Streaming output is important for user experience — no need to wait for the full response:

stream = client.chat.completions.create(
    model="llama3.1:8b",
    messages=[{"role": "user", "content": "Write a poem"}],
    stream=True
)

for chunk in stream:
    content = chunk.choices[0].delta.content
    if content:
        print(content, end="", flush=True)

Production Considerations

If you plan to use local models in production, also consider:

Load balancing: Multiple model instances behind Nginx or Caddy.

Health checks: Regularly verify the inference service is alive.

Request queuing: LLM inference is slow; you need proper queuing and timeout mechanisms.

Monitoring: Track GPU utilization, inference latency, and memory usage.
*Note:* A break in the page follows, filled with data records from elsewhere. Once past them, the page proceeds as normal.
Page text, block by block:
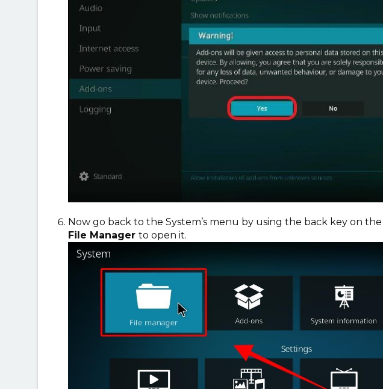
Now go back to the System’s menu by using the back key on
File Manager to open it.
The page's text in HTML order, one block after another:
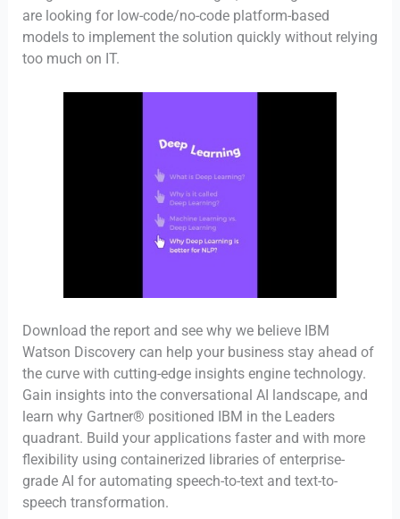
are looking for low-code/no-code platform-based
models to implement the solution quickly without relying
too much on IT.
Download the report and see why we believe IBM
Watson Discovery can help your business stay ahead of
the curve with cutting-edge insights engine technology.
Gain insights into the conversational AI landscape, and
learn why Gartner® positioned IBM in the Leaders
quadrant. Build your applications faster and with more
flexibility using containerized libraries of enterprise-
grade AI for automating speech-to-text and text-to-
speech transformation.
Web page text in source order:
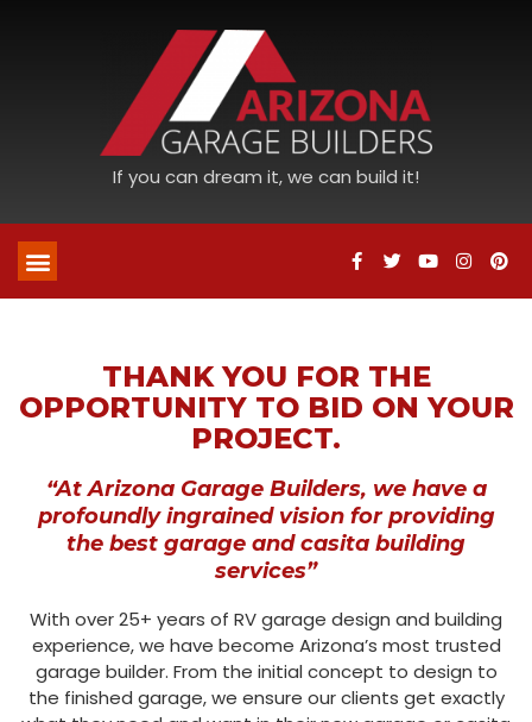
If you can dream it, we can build it!
THANK YOU FOR THE
OPPORTUNITY TO BID ON YOUR
PROJECT.
“At Arizona Garage Builders, we have a
profoundly ingrained vision for providing
the best garage and casita building
services”
With over 25+ years of RV garage design and building
experience, we have become Arizona’s most trusted
garage builder. From the initial concept to design to
the finished garage, we ensure our clients get exactly
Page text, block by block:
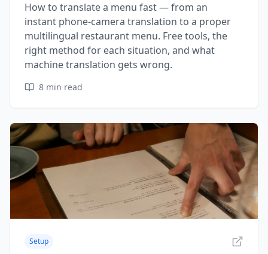
How to translate a menu fast — from an
instant phone-camera translation to a proper
multilingual restaurant menu. Free tools, the
right method for each situation, and what
machine translation gets wrong.
8 min read
Setup
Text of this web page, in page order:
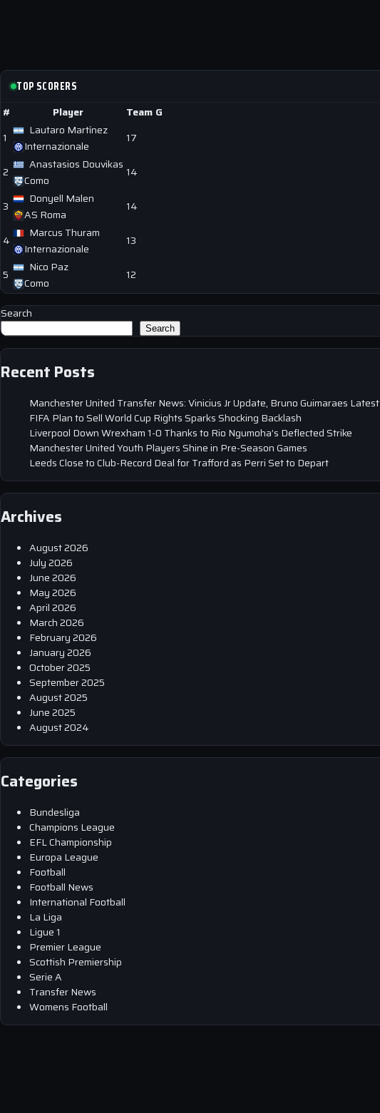
TOP SCORERS
# Player Team G
1
Lautaro Martínez
Internazionale
17
2
Anastasios Douvikas
Como
14
3
Donyell Malen
AS Roma
14
4
Marcus Thuram
Internazionale
13
5
Nico Paz
Como
12
Search
Search
Recent Posts
Manchester United Transfer News: Vinicius Jr Update, Bruno Guimaraes Latest
FIFA Plan to Sell World Cup Rights Sparks Shocking Backlash
Liverpool Down Wrexham 1-0 Thanks to Rio Ngumoha’s Deflected Strike
Manchester United Youth Players Shine in Pre-Season Games
Leeds Close to Club-Record Deal for Trafford as Perri Set to Depart
Archives
August 2026
July 2026
June 2026
May 2026
April 2026
March 2026
February 2026
January 2026
October 2025
September 2025
August 2025
June 2025
August 2024
Categories
Bundesliga
Champions League
EFL Championship
Europa League
Football
Football News
International Football
La Liga
Ligue 1
Premier League
Scottish Premiership
Serie A
Transfer News
Womens Football
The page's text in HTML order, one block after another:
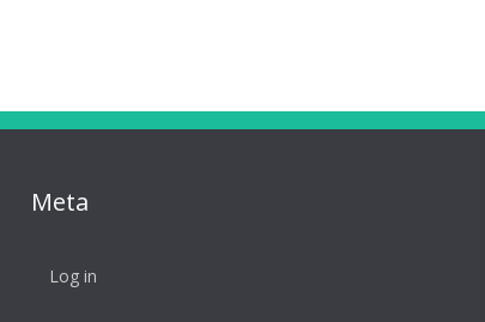
Meta
Log in
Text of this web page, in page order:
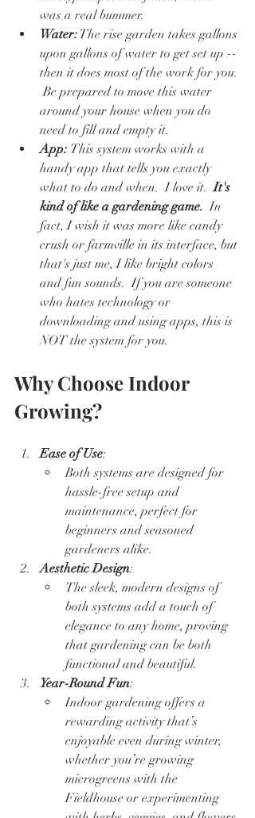
was a real bummer.
Water: The rise garden takes gallons
upon gallons of water to get set up --
then it does most of the work for you.
Be prepared to move this water
around your house when you do
need to fill and empty it.
App: This system works with a
handy app that tells you exactly
what to do and when.  I love it. It's
kind of like a gardening game.
  In
fact, I wish it was more like candy
crush or farmville in its interface, but
that's just me, I like bright colors
and fun sounds.  If you are someone
who hates technology or
downloading and using apps, this is
NOT the system for you.
Why Choose Indoor
Growing?
Ease of Use:
Both systems are designed for
hassle-free setup and
maintenance, perfect for
beginners and seasoned
gardeners alike.
Aesthetic Design:
The sleek, modern designs of
both systems add a touch of
elegance to any home, proving
that gardening can be both
functional and beautiful.
Year-Round Fun:
Indoor gardening offers a
rewarding activity that’s
enjoyable even during winter,
whether you’re growing
microgreens with the
Fieldhouse or experimenting
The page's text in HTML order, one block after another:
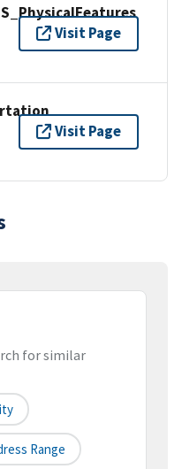
Visit Page
Visit Page
for similar
Range
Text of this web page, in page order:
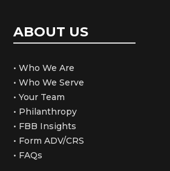
ABOUT US
• Who We Are
• Who We Serve
• Your Team
• Philanthropy
• FBB Insights
• Form ADV/CRS
• FAQs

Security: Don't expose the inference API directly to the internet. Add authentication and rate limiting.

Key Takeaways

The OpenAI-compatible API is the standard interface. All major local inference tools support it, keeping migration costs minimal.
Ollama is great for development and personal use, vLLM for production environments. Choose based on your needs.
Code integration just requires changing base_url — use OpenAI SDKs to connect to local models with zero switching cost.
Production deployment needs load balancing, monitoring, and security — not just getting the model running.